(Data extracted from a collection)
****************************************

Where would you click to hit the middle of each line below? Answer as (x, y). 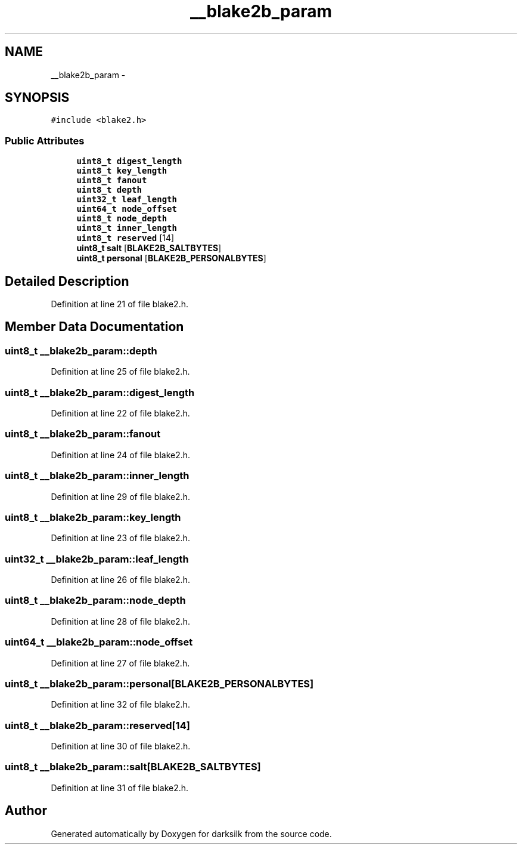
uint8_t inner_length (127, 228)
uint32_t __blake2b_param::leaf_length (97, 559)
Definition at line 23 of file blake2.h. (120, 538)
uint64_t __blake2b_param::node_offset (99, 642)
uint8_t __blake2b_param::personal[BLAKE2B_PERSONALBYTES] (159, 683)
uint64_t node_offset (127, 209)
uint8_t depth (109, 190)
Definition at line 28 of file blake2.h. (120, 621)

****************************************

Could you set down the records above word for word, without any of the pictures?

Where would you click to hit the middle of each line below? Answer as (x, y). 
uint8_t inner_length (127, 228)
uint32_t __blake2b_param::leaf_length (97, 559)
Definition at line 23 of file blake2.h. (120, 538)
uint64_t __blake2b_param::node_offset (99, 642)
uint8_t __blake2b_param::personal[BLAKE2B_PERSONALBYTES] (159, 683)
uint64_t node_offset (127, 209)
uint8_t depth (109, 190)
Definition at line 28 of file blake2.h. (120, 621)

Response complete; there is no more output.